*WHAT YOU ARE ASKED TO DO*. Please return all of the records verbatim, with the pictures omitted.

=-=-=

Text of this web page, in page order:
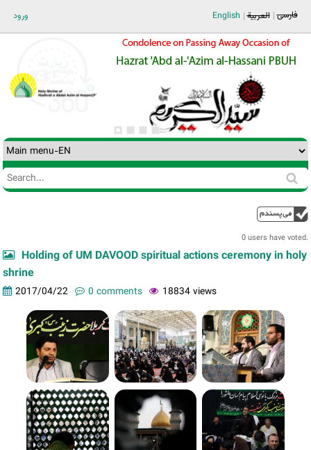
ورود فارسی العربية English
Search
Search
0 users have voted.
Holding of UM DAVOOD spiritual actions ceremony in holy
shrine
2017/04/22 0 comments 18834 views
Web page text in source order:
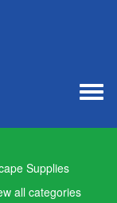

=-=-=

*ANSWER TO THIS PROBLEM*.
Text of this web page, in page order:
ورود فارسی العربية English
Search
Search
0 users have voted.
Holding of UM DAVOOD spiritual actions ceremony in holy
shrine
2017/04/22 0 comments 18834 views
Web page text in source order:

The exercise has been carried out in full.